The new social studies standards have been endorsed by the National Council for the Social Studies and “professors from various institutions, including Howard University, the University of Maryland, and New York University,” according to DCist.
“We’re getting a lot of positive reinforcement around changes that are more reflective of who our communities are actually made of and the responsibility of our systems to make sure that we’re preparing all students to learn how to navigate both diversity locally and internationally,” Chang said.
He gave the example of a 10th grade social studies teacher coming to a forum and “giving very, very specific feedback on a very, very specific line of how she thinks [the standards] should be in different ways so that she can incorporate it better for her classroom.”
Educators will have the option to attend a “Summer Social Studies Resource Institute,” hosted by the Office of the State Superintendent of Education, in July 2024. The training program will assist them in finding materials and developing assessments that address the new standards, Chang added, noting that OSSE has allocated $500,000 in funding to support this endeavor.
“We want to make sure that the city is providing individual schools and teachers with support,” he said.
The D.C. State Board of Education’s move to adopt the new standards comes at a time when numerous school districts throughout the country are fighting over curriculum content and classroom materials. Right-leaning individuals accuse schools and teachers of seeking to “indoctrinate” students into leftist ideology or “woke” concepts by pushing a liberal-leaning curriculum, while left-leaning individuals have accused conservative-leaning states and school boards of seeking to “whitewash” history by eliminating or avoiding topics that don’t conform to their worldview.

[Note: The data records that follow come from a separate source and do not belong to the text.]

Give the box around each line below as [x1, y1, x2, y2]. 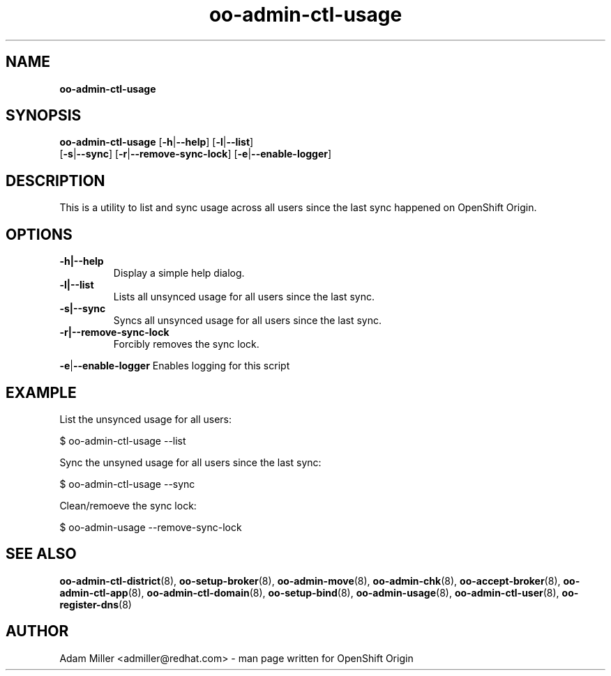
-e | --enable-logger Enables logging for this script [59, 360, 290, 372]
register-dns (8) [59, 598, 132, 610]
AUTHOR [6, 622, 69, 640]
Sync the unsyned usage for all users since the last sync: [59, 456, 322, 468]
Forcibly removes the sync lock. [113, 338, 259, 351]
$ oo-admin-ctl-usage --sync [59, 477, 195, 490]
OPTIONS [6, 225, 73, 243]
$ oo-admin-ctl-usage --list [59, 434, 186, 447]
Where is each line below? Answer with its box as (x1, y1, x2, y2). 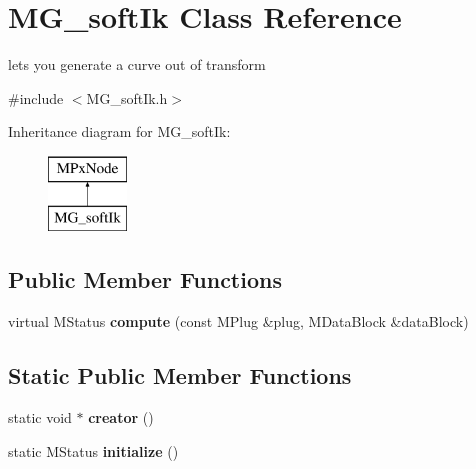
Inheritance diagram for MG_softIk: (8, 121, 231, 142)
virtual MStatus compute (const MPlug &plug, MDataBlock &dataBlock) (8, 311, 469, 332)
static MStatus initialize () (8, 440, 179, 461)
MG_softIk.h (86, 87, 168, 108)
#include (8, 87, 64, 108)
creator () (88, 407, 154, 428)
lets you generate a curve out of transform (8, 54, 266, 75)
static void (8, 407, 72, 428)
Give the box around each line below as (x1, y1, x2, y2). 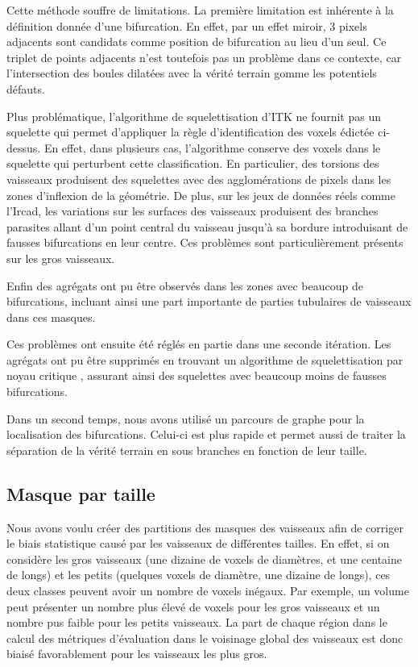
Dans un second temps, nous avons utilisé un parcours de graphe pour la (6, 410, 365, 427)
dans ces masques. (6, 308, 96, 325)
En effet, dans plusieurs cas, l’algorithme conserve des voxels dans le (43, 139, 381, 156)
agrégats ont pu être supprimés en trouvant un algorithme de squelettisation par (6, 351, 404, 368)
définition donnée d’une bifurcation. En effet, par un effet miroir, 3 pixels (6, 17, 367, 34)
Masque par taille (6, 481, 155, 506)
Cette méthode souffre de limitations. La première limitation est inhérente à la (6, 2, 394, 18)
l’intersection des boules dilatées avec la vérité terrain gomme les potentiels (6, 65, 377, 81)
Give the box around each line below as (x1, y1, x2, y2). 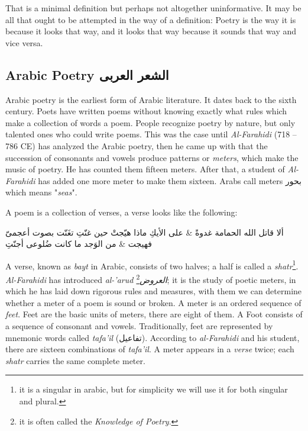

Additionally, some states have sought to erase LGBTQ visibility or avoid LGBTQ-inclusive lessons by passing restrictions on classroom content similar to Florida’s “Don’t Say Gay” law, or pushing for book bans — based on fears that exposure or mere proximity to LGBTQ-related topics will influence children to identify as LGBTQ.
In nearby Virginia, parents, educators, and community members clashed with the Republican-appointed Virginia Board of Education after it proposed updated social studies and history standards that critics have claimed is “whitewashed” and politically-motivated. In neighboring Montgomery County, where Democrats are the dominant political party, conservative parents protested after school officials declared that Maryland state law does not permit parents to “opt” their children out of all LGBTQ-related lessons or content, as reported by the Post.
Eric Goulet, the Ward 3 member of the D.C. State Board of Education, defended the new standards as a counter to efforts to censor historical information occurring in other states.
“Were seeing states across this country deliberately go backwards,” Eric Goulet, Ward 3 Representative, told DCist. “We’re right now putting forward something that makes the statement that we want our students here in D.C. to be informed, to be critical thinkers, to be good citizens.”
The vote to approve the new standards comes on the heels of D.C. establishing universal standards for classes on menstruation which requires all students, regardless of gender expression, to learn about menstruation. In the coming years, the D.C. State Board of Education is expected to next implement financial literacy and environmental literacy standards.
The new social study standards will go into effect in the 2024-2025 school year and will be fully implemented by the 2025-2026 school year in all D.C. public and charter schools.